When your abstract was clearly generated by an LLM and not curated to at least make it sound human, it does not make me want to read your paper.

numeri•13m ago
especially because this is the most painfully glaring flaw in their plan. Their solution is for an inference provider to... store the KV cache (which they can compute!) on-premise, on their own disks, but pay some third party for it?
TuringNYC•34m ago
Seems Cloudflare is now doing this for scraping, so makes sense to continue down the pipeline!
refulgentis•33m ago
This paper doesn't make any sense - for background, I've maintained an AI client that's cross-platform, cross-provider, and integrates llama.cpp since 2022. I don't know why they think "agents" don't share prefill work - paid providers cache on the prefill text, llama.cpp, same, and I specifically hooked up llama.cpp so it can do subsets as well. i.e. all the agents would reuse the cache

It reads like it started from an underspecification of "agents" x a strain of pop-wisdom about "KV cache" that I've seen enter mainstream discourse over the past 3 months that is Not Even Wrong, then, they solved a non-existent problem.
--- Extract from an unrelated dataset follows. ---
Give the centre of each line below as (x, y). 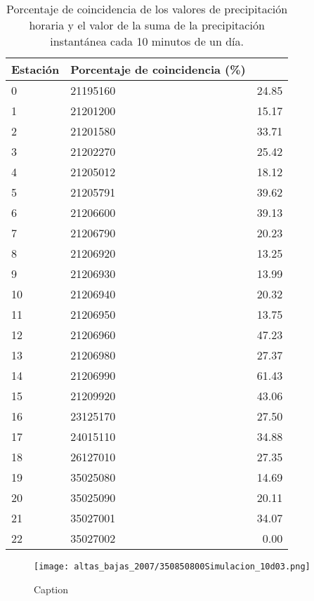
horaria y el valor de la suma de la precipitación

EDIT: based on the rest of comments either requesting a primer on terms, or, pointing out it makes errors in even more obvious ways, flagging.

christianqchung•25m ago
I don't think Luoyuan Zhang is necessarily doing this, but I'm pretty sure lots of people are using arxiv as a glorified blog and hoping no one notices.
wren6991•19m ago
Prefix caching is already widely deployed by all providers, right? llama.cpp does it. vLLM does it. I'm sure everyone hosting LLMs for a living does it. This paper seems to focus entirely on prefixes (i.e. the prefilled content is rooted at 0). This is... nothing.

The referenced CacheBlend paper (https://arxiv.org/pdf/2405.16444) which tries to stitch together multiple independent prefills looks more interesting and is new to me. The problem it's trying to solve is:

* KV projections for a given token at a given layer are a function of the residual at that layer,

* which is a function of the attention contribution of the previous layer,

* which is a (nonlinear) function of all earlier tokens' KV values at the previous layer.
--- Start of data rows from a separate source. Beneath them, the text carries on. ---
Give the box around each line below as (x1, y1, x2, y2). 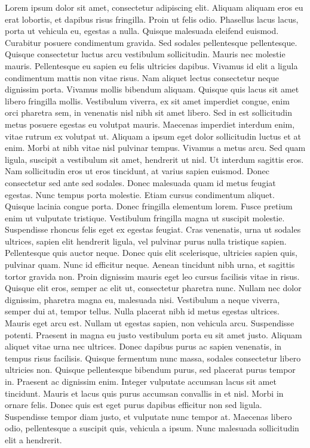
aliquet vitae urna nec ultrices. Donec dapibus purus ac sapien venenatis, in (5, 340, 282, 353)
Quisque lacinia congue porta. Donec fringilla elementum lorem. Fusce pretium (5, 200, 293, 212)
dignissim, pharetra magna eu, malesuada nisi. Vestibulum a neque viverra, (5, 293, 280, 305)
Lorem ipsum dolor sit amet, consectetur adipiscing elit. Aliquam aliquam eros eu (5, 1, 303, 13)
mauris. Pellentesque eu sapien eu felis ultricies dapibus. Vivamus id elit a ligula (5, 59, 298, 72)
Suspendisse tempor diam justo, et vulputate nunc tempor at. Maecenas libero (5, 410, 292, 422)
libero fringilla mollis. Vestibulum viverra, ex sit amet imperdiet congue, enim (5, 94, 290, 107)
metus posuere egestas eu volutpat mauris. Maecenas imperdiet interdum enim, (5, 118, 295, 130)

This is what stops you from just pasting KV blocks together. Intuitively it might feel like you could do the equivalent of an MPEG deblocking filter to fix up the edges, but there's no guarantee the tokens that need fixing up are at the beginning of the KV block, so they have to be sneaky about it.

Unfortunately while that paper is quite verbose it's lacking in detail in the most important part: how they perform the approximate KV recomputation. It looks like the rough idea is that they fully recompute the KV for the first layer, and use the deviation between the recompute and the original cached KV as a heuristic for how important it is to recompute the full KV values (i.e. all remaining layers) for that token. They use that to derive a mask for the tokens which most strongly attend to the earlier context, then do a sparse update of those tokens.

What's still unclear is how this actually ends up being a performance win, given that the sparse update for each token still requires the exact KV for all the prior tokens in order to actually arrive at the correct value. It just kind of recurses the problem instead of fixing it. Maybe they just use the precomputed KV for the other tokens as input, and live with the approximation?

I think this is already somewhat pragmatically solved: just don't pull huge documents into context. Give the LLM tools to search them and retrieve the fragments that are actually relevant.

dannyw•4m ago
Yeah, I'm really not sure what the point of this paper is. Every non-toy environment does prefix caching.